FTAG parsing with Alto

To run Alto and parse sentences with a tulipac grammar, start it as follows:

java -cp <alto.jar> de.up.ling.irtg.script.TulipacParser <grammarname>

where <alto.jar> is the filename of your Alto jarfile, and <grammarname> is the filename of your tulipac grammar. See below for a concrete example, and observe that the angle brackets are not part of the actual command.

Note that there are two example grammars, chasing.tag and english.tag, in the examples subdirectory of the Alto source code.

You should see output that looks like this:

$ java -cp alto-2.3.1-all.jar de.up.ling.irtg.script.TulipacParser chasing.tag
Alto tulipac-style TAG parser, v1.0
Type a sentence to parse it, or type 'help' for help.

Reading grammar from examples/chasing.tag ...
Done, read grammar in 174 ms

parse> 

Parsing a sentence

You can now type a sentence and hit return to have it parsed by Alto. If Alto found a parse, it will open a window to display the parsing results. For instance, for the German sentence "der hund jagt den schnellen hasen" ("the-NOM dog-NOM chases the-ACC quick-ACC rabbit-ACC") with the chasing.tag grammar, Alto will show the following result (click on the image to magnify):

Alto screenshot

The leftmost pane displays the derivation tree. Most nodes are labeled with the name of an elementary tree, together with the lexical anchor and possibly information about feature values. The *NOP* nodes are needed because Alto parses an IRTG grammar below the hood, and the TAG-to-IRTG conversion introduces the *NOP*s. To read the IRTG derivation tree as a TAG derivation tree, simply ignore all the *NOP* nodes.

The middle pane shows the derived tree at the top. Finally, the rightmost pane shows the feature structures at some of the nodes (n1, n3, ...) of the derivation tree.

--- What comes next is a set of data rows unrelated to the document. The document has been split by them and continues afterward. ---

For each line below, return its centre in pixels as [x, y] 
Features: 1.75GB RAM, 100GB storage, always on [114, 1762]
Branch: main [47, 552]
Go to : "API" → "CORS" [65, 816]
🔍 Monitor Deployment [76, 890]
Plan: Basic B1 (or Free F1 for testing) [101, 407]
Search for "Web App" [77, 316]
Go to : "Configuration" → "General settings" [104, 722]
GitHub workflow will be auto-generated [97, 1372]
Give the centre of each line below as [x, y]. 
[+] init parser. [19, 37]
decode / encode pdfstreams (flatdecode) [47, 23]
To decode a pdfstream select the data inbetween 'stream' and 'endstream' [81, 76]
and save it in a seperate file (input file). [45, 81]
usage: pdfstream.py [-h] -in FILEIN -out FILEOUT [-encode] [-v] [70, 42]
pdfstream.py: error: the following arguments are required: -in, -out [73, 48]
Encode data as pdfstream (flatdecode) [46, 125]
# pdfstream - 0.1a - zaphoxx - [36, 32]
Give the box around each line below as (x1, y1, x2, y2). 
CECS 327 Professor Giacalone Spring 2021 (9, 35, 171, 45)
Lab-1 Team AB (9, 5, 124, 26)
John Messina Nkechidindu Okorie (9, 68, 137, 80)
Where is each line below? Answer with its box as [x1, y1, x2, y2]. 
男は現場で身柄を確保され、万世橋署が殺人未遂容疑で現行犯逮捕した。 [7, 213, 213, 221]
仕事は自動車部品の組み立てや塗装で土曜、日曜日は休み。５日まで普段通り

Note that Alto grammars are case-sensitive. If your grammar defines the word "john", but not the word "John", Alto will not find a parse for the sentence "John sleeps". You need to parse "john sleeps" instead.

Ungrammatical sentences

If the sentence cannot be parsed, Alto displays an error message that is as helpful as it can make it. For instance, when you parse "der hund jagt der schnelle hase" ("the-NOM dog-NOM chases the-NOM quick-NOM rabbit-NOM"), Alto will show:

parse> der hund jagt der schnelle hase
computed chart: 53 ms
filtered chart for feature structures: 23 ms
Found parses, but they all violate the constraints from the feature structures.

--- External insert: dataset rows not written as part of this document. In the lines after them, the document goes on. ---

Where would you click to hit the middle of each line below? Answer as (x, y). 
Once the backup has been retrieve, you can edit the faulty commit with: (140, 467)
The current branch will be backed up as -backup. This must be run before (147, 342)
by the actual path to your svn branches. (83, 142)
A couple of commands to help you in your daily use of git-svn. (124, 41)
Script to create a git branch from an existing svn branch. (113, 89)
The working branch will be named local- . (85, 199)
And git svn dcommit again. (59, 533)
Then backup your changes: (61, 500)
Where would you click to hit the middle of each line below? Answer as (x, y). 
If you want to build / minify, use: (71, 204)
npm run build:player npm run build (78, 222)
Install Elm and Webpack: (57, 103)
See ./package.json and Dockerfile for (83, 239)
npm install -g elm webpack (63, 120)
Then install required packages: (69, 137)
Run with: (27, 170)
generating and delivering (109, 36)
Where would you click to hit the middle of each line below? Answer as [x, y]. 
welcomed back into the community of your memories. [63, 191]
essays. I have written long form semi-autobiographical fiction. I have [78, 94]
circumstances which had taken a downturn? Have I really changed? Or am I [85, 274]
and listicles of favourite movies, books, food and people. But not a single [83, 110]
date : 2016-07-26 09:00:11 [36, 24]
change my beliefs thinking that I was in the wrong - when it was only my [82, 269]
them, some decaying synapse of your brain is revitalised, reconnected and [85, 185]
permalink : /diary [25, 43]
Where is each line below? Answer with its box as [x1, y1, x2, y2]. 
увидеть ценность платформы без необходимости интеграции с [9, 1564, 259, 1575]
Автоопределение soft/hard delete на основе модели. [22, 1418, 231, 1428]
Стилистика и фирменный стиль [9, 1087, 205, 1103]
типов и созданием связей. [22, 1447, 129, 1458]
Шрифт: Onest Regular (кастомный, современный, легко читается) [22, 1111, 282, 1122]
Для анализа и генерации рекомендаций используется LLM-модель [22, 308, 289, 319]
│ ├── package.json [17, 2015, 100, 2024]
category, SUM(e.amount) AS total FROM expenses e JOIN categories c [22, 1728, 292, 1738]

Example of a derivation tree that did not unify:

trans-jagt__
|---np_n-hund_case__acc_
|------det-der_case__nom_
|---------*NOP*_Det_A
|------*NOP*_N_A
|------*NOP*_NP_A
|---*NOP*_V_A
|---np_n-hase_case__nom_
|------det-der_case__nom_
|---------*NOP*_Det_A
|------aux_adj-schnelle_case__nom_
|---------*NOP*_Adj_A
|---------*NOP*_N_A
|------*NOP*_NP_A
|---*NOP*_VP_A
|---*NOP*_S_A

Unification failed at this subtree:

np_n-hund_case__acc_
|---det-der_case__nom_
|------*NOP*_Det_A
|---*NOP*_N_A
|---*NOP*_NP_A


Feature structures for children:
(1) [n1b: #1 [case: nom], n1t: #1, root: #1]
(2) [foot: #1, root: #1]
(3) [foot: #1, root: #1]

Alto first prints a derivation tree that would be grammatical according to the grammar, but had some unifications fail (if such a derivation tree exists). It then points to the node in this derivation tree at which the unification failed. In the example, Alto tried to substitute a determiner "der" in nominative case into the elementary tree for the noun "hund" in accusative case. The feature structure (1) of the "der" subtree has a case: nom entry which did not unify with the requirement of the elementary tree that the determiner should have case: acc.